YOUR GOAL: From the first line of the data below, copy each line up to the one containing "62 Skogslöparna 1", and include that line too.

DATASET EXTRACT:
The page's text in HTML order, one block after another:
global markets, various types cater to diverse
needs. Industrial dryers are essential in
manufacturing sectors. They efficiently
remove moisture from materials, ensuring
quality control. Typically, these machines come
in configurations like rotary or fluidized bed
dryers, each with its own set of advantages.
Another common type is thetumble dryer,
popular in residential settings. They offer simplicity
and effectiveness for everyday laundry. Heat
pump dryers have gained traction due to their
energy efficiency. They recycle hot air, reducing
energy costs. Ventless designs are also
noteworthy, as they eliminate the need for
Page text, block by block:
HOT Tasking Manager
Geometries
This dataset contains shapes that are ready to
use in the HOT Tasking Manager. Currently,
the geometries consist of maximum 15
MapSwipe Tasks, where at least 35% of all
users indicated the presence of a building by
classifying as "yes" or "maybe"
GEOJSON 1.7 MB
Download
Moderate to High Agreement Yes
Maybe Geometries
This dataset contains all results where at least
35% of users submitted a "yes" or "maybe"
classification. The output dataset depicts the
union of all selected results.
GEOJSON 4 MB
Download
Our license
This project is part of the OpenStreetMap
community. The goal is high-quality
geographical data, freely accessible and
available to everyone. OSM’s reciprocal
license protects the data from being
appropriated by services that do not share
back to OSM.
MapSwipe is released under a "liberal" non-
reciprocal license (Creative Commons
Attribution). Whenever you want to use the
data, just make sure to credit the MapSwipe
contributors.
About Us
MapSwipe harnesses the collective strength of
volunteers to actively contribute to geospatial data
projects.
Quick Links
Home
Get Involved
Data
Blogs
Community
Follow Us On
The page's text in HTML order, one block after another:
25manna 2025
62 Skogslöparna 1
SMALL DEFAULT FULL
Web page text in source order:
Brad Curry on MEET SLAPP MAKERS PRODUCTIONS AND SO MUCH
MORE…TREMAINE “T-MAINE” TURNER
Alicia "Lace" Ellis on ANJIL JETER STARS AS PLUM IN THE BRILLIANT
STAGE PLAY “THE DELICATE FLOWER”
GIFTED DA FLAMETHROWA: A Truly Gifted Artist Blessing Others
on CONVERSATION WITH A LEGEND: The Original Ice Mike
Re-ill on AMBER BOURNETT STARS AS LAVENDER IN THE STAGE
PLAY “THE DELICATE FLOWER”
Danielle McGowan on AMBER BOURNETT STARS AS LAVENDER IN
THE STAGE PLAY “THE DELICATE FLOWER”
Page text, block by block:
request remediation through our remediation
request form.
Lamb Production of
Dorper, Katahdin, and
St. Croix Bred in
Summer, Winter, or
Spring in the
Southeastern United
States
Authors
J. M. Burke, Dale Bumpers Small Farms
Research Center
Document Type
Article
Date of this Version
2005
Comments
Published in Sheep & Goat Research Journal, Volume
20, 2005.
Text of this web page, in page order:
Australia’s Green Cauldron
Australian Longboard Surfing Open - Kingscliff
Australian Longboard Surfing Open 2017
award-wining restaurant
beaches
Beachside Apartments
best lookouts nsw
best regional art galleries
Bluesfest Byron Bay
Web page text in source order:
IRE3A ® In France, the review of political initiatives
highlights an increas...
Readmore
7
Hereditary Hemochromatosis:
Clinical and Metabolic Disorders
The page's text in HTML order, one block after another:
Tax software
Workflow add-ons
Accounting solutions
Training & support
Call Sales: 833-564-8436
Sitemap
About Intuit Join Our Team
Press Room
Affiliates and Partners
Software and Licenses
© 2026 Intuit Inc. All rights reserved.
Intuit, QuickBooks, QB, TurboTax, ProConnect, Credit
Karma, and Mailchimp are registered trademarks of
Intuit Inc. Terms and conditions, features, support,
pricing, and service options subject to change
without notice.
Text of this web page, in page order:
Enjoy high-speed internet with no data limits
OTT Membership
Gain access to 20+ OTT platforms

SOLVED EXERCISE:
The page's text in HTML order, one block after another:
global markets, various types cater to diverse
needs. Industrial dryers are essential in
manufacturing sectors. They efficiently
remove moisture from materials, ensuring
quality control. Typically, these machines come
in configurations like rotary or fluidized bed
dryers, each with its own set of advantages.
Another common type is thetumble dryer,
popular in residential settings. They offer simplicity
and effectiveness for everyday laundry. Heat
pump dryers have gained traction due to their
energy efficiency. They recycle hot air, reducing
energy costs. Ventless designs are also
noteworthy, as they eliminate the need for
Page text, block by block:
HOT Tasking Manager
Geometries
This dataset contains shapes that are ready to
use in the HOT Tasking Manager. Currently,
the geometries consist of maximum 15
MapSwipe Tasks, where at least 35% of all
users indicated the presence of a building by
classifying as "yes" or "maybe"
GEOJSON 1.7 MB
Download
Moderate to High Agreement Yes
Maybe Geometries
This dataset contains all results where at least
35% of users submitted a "yes" or "maybe"
classification. The output dataset depicts the
union of all selected results.
GEOJSON 4 MB
Download
Our license
This project is part of the OpenStreetMap
community. The goal is high-quality
geographical data, freely accessible and
available to everyone. OSM’s reciprocal
license protects the data from being
appropriated by services that do not share
back to OSM.
MapSwipe is released under a "liberal" non-
reciprocal license (Creative Commons
Attribution). Whenever you want to use the
data, just make sure to credit the MapSwipe
contributors.
About Us
MapSwipe harnesses the collective strength of
volunteers to actively contribute to geospatial data
projects.
Quick Links
Home
Get Involved
Data
Blogs
Community
Follow Us On
The page's text in HTML order, one block after another:
25manna 2025
62 Skogslöparna 1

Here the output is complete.